Work to be completed: While reading through the material below, copy each line that holds the word "Yale".

Data for this exercise:

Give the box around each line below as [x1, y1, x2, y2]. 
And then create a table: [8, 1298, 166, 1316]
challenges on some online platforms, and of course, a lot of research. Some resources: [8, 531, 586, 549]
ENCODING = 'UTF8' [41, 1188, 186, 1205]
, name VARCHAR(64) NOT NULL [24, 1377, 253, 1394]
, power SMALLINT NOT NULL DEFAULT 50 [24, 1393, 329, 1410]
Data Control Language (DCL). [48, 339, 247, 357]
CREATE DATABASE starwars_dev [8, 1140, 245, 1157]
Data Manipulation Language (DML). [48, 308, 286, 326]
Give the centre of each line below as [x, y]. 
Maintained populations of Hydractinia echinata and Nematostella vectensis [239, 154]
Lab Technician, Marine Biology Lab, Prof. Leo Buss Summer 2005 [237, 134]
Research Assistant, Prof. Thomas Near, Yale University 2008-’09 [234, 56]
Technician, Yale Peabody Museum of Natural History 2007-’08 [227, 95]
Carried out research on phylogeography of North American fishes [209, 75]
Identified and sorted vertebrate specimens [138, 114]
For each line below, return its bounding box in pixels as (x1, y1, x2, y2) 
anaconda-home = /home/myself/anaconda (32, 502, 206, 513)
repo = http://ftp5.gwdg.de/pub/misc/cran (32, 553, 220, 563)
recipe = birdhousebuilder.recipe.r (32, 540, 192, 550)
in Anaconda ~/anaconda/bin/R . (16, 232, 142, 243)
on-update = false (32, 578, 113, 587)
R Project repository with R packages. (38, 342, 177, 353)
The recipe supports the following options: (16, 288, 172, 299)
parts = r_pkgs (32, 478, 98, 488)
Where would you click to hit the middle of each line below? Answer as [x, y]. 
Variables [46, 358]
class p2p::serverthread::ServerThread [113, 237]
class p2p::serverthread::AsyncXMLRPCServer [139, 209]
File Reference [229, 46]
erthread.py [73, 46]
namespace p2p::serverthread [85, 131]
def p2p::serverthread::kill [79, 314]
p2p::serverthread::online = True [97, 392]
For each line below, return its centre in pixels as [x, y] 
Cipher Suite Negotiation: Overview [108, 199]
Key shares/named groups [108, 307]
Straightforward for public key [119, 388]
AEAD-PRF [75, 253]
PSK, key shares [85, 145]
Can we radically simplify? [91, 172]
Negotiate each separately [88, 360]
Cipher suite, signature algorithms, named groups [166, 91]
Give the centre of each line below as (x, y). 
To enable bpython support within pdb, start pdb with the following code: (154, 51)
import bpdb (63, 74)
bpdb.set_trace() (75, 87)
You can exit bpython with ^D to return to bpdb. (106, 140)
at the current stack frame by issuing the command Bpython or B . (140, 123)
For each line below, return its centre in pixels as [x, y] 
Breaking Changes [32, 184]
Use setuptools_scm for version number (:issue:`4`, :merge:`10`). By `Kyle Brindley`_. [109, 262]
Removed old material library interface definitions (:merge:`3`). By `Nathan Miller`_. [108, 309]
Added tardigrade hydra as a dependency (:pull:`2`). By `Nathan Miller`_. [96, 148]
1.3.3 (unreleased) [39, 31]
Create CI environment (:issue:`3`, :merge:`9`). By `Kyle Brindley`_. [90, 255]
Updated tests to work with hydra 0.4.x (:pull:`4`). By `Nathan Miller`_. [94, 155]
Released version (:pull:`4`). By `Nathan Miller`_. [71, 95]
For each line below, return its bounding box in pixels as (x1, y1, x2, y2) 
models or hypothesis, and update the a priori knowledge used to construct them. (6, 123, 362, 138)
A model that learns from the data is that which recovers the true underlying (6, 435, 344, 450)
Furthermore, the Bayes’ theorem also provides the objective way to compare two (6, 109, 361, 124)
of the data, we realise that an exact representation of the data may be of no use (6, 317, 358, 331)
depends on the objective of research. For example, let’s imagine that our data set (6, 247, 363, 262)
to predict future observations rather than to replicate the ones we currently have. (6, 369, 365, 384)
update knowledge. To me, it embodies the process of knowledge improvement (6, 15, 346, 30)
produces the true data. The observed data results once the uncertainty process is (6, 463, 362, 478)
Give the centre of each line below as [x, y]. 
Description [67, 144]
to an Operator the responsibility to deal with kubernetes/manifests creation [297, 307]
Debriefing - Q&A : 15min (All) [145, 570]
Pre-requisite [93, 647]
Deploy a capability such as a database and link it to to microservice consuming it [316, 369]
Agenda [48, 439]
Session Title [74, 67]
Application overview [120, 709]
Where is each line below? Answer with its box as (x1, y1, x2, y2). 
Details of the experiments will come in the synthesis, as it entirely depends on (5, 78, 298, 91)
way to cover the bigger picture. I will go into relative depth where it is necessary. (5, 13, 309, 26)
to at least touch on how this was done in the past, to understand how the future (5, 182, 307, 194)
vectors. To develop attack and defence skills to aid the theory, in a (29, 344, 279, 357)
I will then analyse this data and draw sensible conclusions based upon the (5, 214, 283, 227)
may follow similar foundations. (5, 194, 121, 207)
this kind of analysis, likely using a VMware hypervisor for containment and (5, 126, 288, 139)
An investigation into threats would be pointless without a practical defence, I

Solution to the problem:
Research Assistant, Prof. Thomas Near, Yale University 2008-’09 [234, 56]
Technician, Yale Peabody Museum of Natural History 2007-’08 [227, 95]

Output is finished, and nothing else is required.